Я спрашивала его с беспокойством; мы так долго жили в своем кругу, бок о бок, без свидетелей: этот взгляд со стороны внезапно растревожил меня.

— Французские интеллектуалы в тупике. Настал их черед, — добавил он не без удовлетворения. — Их искусство, их мысль сохранят смысл лишь в том случае, если сумеет удержаться определенная цивилизация; а если они захотят спасти ее, то у них не останется ни сил, ни времени ни для искусства, ни для мысли.

— Робер не в первый раз активно занимается политикой, — возразила я. — Но это никогда не мешало ему писать.
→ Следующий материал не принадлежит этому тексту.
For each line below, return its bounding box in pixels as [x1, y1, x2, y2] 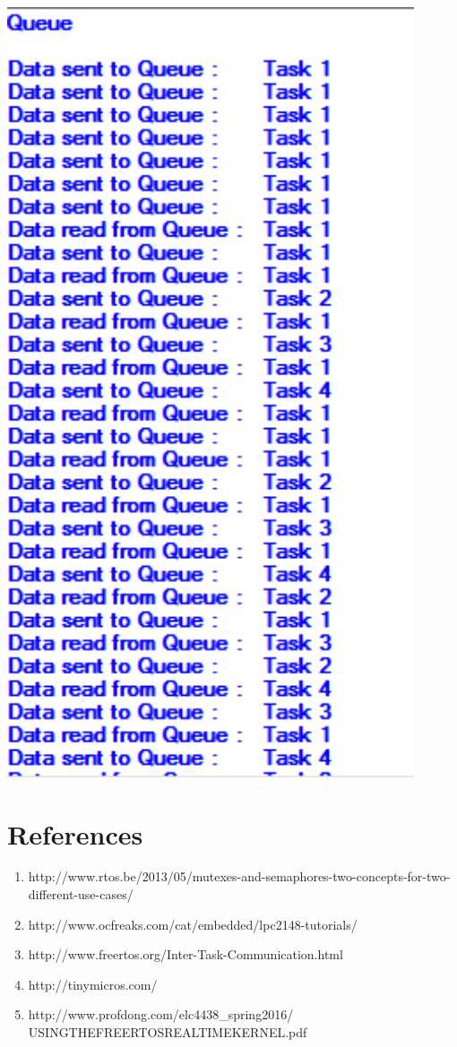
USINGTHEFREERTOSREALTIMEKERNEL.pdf [28, 1023, 307, 1042]
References [7, 815, 143, 852]
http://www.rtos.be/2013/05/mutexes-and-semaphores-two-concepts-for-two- [28, 867, 451, 886]
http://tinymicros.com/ [28, 974, 158, 993]
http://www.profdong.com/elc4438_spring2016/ [28, 1005, 294, 1024]
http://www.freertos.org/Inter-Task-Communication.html [28, 945, 343, 964]
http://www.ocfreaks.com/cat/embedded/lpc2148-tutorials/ [28, 914, 358, 933]
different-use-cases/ [28, 885, 134, 904]

— Да, в тридцать четвертом году Дюбрей уделял много времени антифашистской борьбе, — учтиво согласился Скрясин, — но это казалось ему морально совместимым с литературными занятиями. — И не без гнева добавил: — Во Франции вы никогда не ощущали во всей неотвратимости давления истории; в СССР, в Австрии, в Германии от нее нельзя было скрыться. Вот почему я, например, не писал.

— Вы писали.

— Думаете, я тоже не мечтал о других книгах? Но об этом и речи не могло быть. — Он пожал плечами. — Надо было иметь за собой незыблемую традицию гуманизма, чтобы интересоваться проблемами культуры перед лицом Сталина и Гитлера. Разумеется, — продолжал он, — в стране Дидро, Виктора Гюго, Жореса воображают, что культура и политика шагают рука об руку. Париж долгое время считал себя Афинами. Афины больше не существуют, все кончено.
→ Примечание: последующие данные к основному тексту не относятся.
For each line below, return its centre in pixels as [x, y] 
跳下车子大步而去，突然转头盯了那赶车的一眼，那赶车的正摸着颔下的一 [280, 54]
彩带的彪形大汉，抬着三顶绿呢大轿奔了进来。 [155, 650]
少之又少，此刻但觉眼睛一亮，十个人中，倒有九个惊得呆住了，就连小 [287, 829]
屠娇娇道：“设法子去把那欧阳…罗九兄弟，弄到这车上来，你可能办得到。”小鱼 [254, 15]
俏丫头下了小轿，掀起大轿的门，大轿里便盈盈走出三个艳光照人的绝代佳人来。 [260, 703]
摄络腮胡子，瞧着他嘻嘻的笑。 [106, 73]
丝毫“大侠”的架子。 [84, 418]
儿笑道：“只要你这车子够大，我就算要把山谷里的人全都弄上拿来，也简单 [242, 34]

— Что касается ощущения давления истории, думаю, что Робер мог бы поспорить с вами.

— Я не нападаю на вашего мужа, — сказал Скрясин с усмешкой, означавшей, что он не принимает в расчет мои слова; он сводил их к всплеску супружеской лояльности. — Кстати, — добавил он, — на мой взгляд, два самых великих ума нашего времени — это Робер Дюбрей и Томас Манн. И если я предсказываю, что он оставит литературу, то как раз потому, что верю в его прозорливость.

Я пожала плечами; если он хотел задобрить меня, то ошибся: я терпеть не могла Томаса Манна.

— Никогда Робер не откажется писать, — заявила я.

— Самое примечательное в творчестве Дюбрея, — сказал Скрясин, — это то, что он сумел сочетать высокие эстетические требования с революционным вдохновением. И в жизни он претворил аналогичное равновесие: организовывал комитеты бдительности и писал романы. Но дело в том, что такое прекрасное равновесие стало невозможно.

— Робер придумает другое, положитесь на него, — возразила я.

— Он пожертвует эстетическими требованиями, — сказал Скрясин. Лицо его просияло, и он спросил с торжествующим видом: — Что вы знаете о доисторическом периоде?

— Не больше, чем о шахматах.

— Но, может быть, вам известно, что в течение длительного времени стенная роспись и предметы, найденные при раскопках, свидетельствовали о непрерывном художественном развитии. Потом внезапно рисунки и скульптуры исчезают, на протяжении нескольких веков отмечается упадок, совпадающий с развитием новой техники. Так вот, мы вступаем в эпоху, когда в силу разных причин человечество столкнется с проблемами, которые лишат его роскоши самовыражения.

— Рассуждения по аналогии мало что доказывают, — сказала я.

— Оставим это сравнение, — терпеливо продолжал Скрясин. — Полагаю, вы пережили войну в непосредственной близости и потому не в силах хорошенько осмыслить ее; это не просто война, тут другое: сокрушение некоего общества и даже мира; начало уничтожения. Развитие науки и техники, перемены в экономике до такой степени потрясут землю, что даже наша манера мыслить и чувствовать в корне изменится: нам будет трудно вспомнить, какими мы были прежде. Наряду с прочим, искусство и литература покажутся нам не более чем устаревшими забавами {13}.

Я покачала головой, а Скрясин с жаром продолжал:

— Судите сами, сохранит ли значение послание французских писателей в тот день, когда господство над миром будет принадлежать СССР или США? Никто их уже не поймет, даже такой язык выйдет из употребления.